If you wanna be an unstoppable trader, you must have the ability to foresee major market movements before they occur.
And after examining the recent evidence, I’m getting more and more convinced of a particular impending move in the overall markets.
The technical and fundamental indicators are starting to line up, giving me a clearer view of the big picture…
That said, predicting the direction of the stock market is no simple task. (If it was, everyone you know would be a multi-millionaire trader!)
And while I’m starting to build a strong conviction in a certain prediction, I can’t guarantee when (or even if) this move will happen.
But I’d be remiss if I didn’t break down what I’m seeing in the charts and how you might be able to harness this information to your advantage.
With that in mind, keep reading and I’ll show you several reasons why I think the market is headed lower soon.
The SPY’s Technical Troubles
In case you hadn’t noticed, the SPDR S&P 500 ETF Trust (NYSEARCA: SPY) has been in a steady downtrend for the entire month of February.
This downtrend comes after a period of sustained bullishness that saw the index ramp from $356 in October 2022 to a near-term high of $416 on February 2, 2023.
But in the big picture, the SPY has basically gone nowhere for half a year. (It’s trading just $4 under where it was exactly six months ago.)
For all of the talk of a “new bull market” forming in December and January, the numbers aren’t supporting that thesis. Quite frankly, I don’t see it.

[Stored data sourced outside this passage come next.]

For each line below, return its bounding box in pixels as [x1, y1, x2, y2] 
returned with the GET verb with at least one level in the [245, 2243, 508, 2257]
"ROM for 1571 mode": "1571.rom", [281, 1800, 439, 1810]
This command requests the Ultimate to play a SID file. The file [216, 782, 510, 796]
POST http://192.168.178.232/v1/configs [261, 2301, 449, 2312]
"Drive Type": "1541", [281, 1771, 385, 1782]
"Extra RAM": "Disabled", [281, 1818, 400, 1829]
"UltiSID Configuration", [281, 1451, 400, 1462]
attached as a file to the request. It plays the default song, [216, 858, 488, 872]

The longer the SPY stalls near the all-important $400 level, the more danger there is of an impending dump in the index.
In other words, welcome to the danger zone!
I think a lot of this has to do with macroeconomic factors. In my opinion, the market is still digesting how higher interest rates will affect corporate bottom lines moving forward.

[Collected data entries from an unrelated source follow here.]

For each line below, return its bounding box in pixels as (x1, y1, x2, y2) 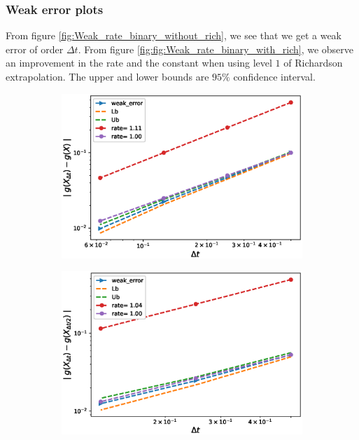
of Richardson (283, 55, 343, 70)
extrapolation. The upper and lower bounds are (6, 69, 209, 83)
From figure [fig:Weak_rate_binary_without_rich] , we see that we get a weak (6, 28, 342, 43)
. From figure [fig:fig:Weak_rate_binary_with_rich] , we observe (78, 41, 354, 56)
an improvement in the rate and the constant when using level (6, 55, 272, 70)
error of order (6, 41, 64, 56)
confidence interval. (233, 69, 316, 83)
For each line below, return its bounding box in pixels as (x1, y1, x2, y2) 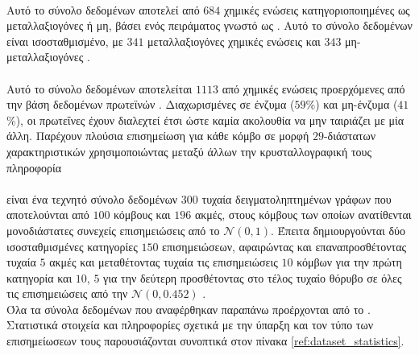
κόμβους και (114, 206, 171, 223)
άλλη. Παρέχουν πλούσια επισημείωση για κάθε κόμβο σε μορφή (6, 127, 309, 144)
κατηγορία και (6, 269, 73, 286)
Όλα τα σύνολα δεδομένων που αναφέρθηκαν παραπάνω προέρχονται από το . (6, 300, 371, 317)
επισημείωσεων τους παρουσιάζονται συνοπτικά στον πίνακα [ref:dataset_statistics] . (6, 332, 404, 349)
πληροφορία (6, 159, 62, 175)
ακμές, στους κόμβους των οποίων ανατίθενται (194, 206, 412, 223)
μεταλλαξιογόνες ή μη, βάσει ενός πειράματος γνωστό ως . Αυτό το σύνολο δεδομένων (6, 17, 413, 34)

This uncertainty has led to a palpable lack of momentum in the markets right now, making it hard for me to believe that the SPY is gonna soar well past $400 anytime soon.
Plus, another set of indicators is making me lean bearish as well…

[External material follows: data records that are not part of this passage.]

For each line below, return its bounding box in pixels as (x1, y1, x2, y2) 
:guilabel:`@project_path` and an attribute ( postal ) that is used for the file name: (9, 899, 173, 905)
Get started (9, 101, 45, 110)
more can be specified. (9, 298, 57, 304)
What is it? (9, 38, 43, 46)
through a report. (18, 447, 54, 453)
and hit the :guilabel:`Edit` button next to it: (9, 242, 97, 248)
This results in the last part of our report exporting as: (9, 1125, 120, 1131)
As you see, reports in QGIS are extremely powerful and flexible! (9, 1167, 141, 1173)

Why I’m Avoiding Long Positions Right Now
In a recent letter, I talked about an indispensable chart for the current market environment — the Invesco DB U.S. Dollar Index Bullish Fund (NYSEARCA: UUP).
Why is the U.S. dollar so important to watch right now? It’s simple…
The stronger the U.S. dollar gets, the weaker the stock market becomes.
So, as UUP continues to gain steam, I’m getting more and more bearish on stocks.
And this week, the U.S. dollar has kept getting stronger as stocks have been looking worse.
Do you see the connection yet?
It can’t get much more clear than this. The bearish indicators are screaming at us!
To get more specific, let’s look at a stock I was trading long last week, Microsoft Corp. (NASDAQ: MSFT)…
I traded this almost perfectly, catching the bounce on its first green day. But because of the bearish market conditions, I knew I had to get out quickly. I bought short-dated calls and sold them that day. (You can read my full trade breakdown here.)
Sure enough, I was right…
Days later, MSFT isn’t even close to getting back to where I sold my calls last week.
MSFT’s price action speaks to the fragility of the overall markets right now. I bought calls and sold them quickly only because it was a bread-and-butter, first green day setup for me.
But unless I find undeniably perfect patterns, I’m not going long on anything right now…
And I suggest you take the same path until we get a big dump in the markets or a completely different technical picture.
Nothing is certain in the stock market, but several key indicators are sending the same message, saying…
“Don’t go long, we’re in the danger zone!”
And until the technical indicators shift, I’m paying attention to what they’re telling me.